Assignment: Across the material that follows, tally each line in which "bool" occurs, and state the total alone.
=====
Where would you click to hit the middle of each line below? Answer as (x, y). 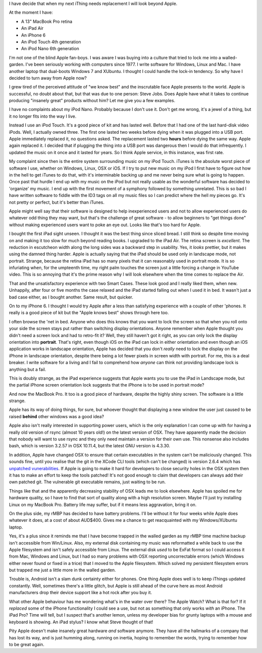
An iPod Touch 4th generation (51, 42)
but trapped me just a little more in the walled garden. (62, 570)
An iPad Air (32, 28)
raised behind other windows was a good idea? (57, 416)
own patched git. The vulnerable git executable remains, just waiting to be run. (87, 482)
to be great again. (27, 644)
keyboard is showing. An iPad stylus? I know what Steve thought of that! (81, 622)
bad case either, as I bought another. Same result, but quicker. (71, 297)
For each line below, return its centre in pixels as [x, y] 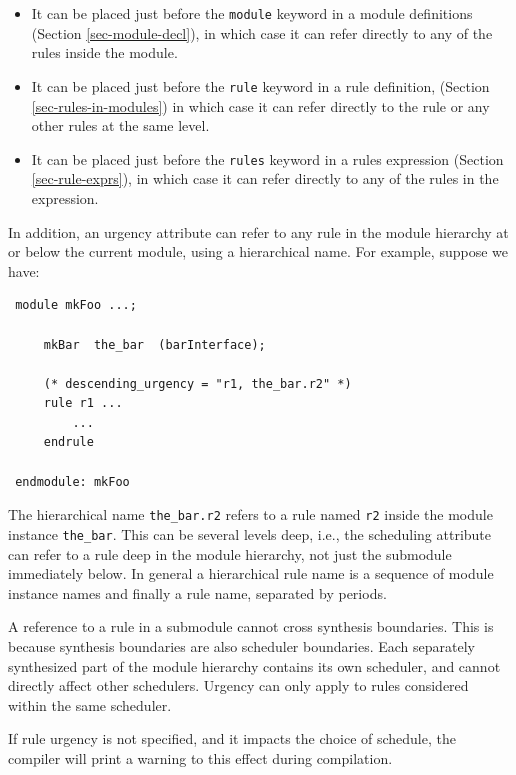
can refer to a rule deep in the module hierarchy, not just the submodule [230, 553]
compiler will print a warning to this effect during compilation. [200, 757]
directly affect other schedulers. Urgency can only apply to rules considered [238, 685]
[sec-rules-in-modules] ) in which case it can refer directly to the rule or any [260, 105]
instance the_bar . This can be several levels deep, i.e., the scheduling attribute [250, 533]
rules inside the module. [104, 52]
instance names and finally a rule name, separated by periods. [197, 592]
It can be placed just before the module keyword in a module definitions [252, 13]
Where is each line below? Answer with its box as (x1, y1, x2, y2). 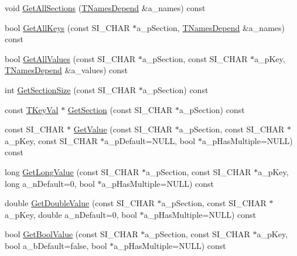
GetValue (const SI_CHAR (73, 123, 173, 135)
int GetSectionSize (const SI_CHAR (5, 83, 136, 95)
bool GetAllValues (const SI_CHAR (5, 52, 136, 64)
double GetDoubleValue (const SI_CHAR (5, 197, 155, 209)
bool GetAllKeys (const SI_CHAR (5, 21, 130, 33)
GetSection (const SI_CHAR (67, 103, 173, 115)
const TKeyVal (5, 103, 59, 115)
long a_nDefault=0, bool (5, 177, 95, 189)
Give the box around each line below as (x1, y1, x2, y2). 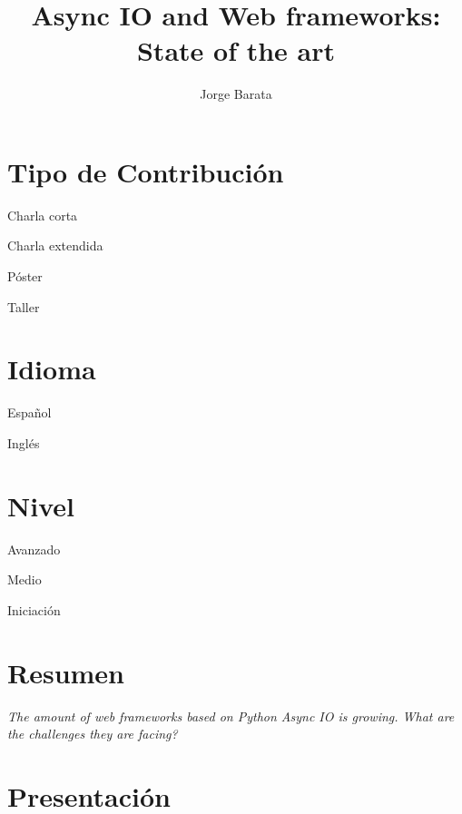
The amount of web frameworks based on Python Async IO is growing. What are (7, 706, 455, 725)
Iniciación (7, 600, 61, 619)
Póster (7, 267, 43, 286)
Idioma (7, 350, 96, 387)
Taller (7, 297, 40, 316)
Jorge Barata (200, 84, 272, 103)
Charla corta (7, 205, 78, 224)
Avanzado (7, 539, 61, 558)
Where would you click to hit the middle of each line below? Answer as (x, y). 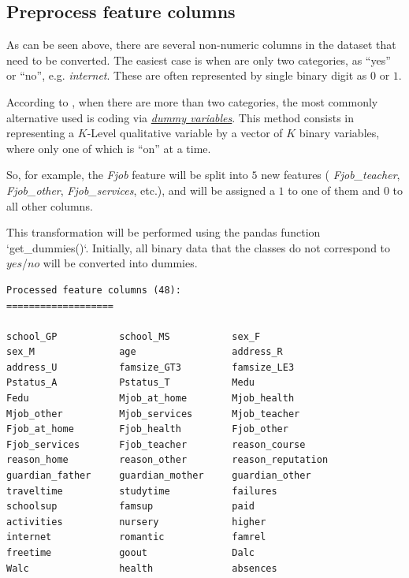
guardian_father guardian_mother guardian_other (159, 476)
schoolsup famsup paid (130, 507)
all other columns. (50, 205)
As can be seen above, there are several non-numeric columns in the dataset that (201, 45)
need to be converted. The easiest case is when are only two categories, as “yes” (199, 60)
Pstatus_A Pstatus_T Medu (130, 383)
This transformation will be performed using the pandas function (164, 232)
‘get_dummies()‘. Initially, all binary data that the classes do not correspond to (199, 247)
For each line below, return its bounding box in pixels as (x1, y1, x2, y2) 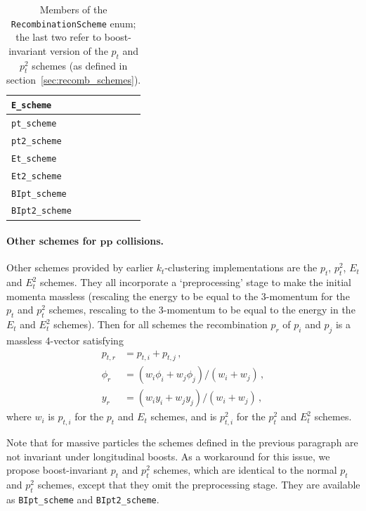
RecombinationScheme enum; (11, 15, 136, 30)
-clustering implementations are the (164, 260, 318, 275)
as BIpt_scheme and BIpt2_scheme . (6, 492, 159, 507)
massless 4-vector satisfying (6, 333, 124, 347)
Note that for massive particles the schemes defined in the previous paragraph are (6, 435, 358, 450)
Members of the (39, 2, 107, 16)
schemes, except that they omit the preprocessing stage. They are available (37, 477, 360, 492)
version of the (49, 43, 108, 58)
=====
Solution: 3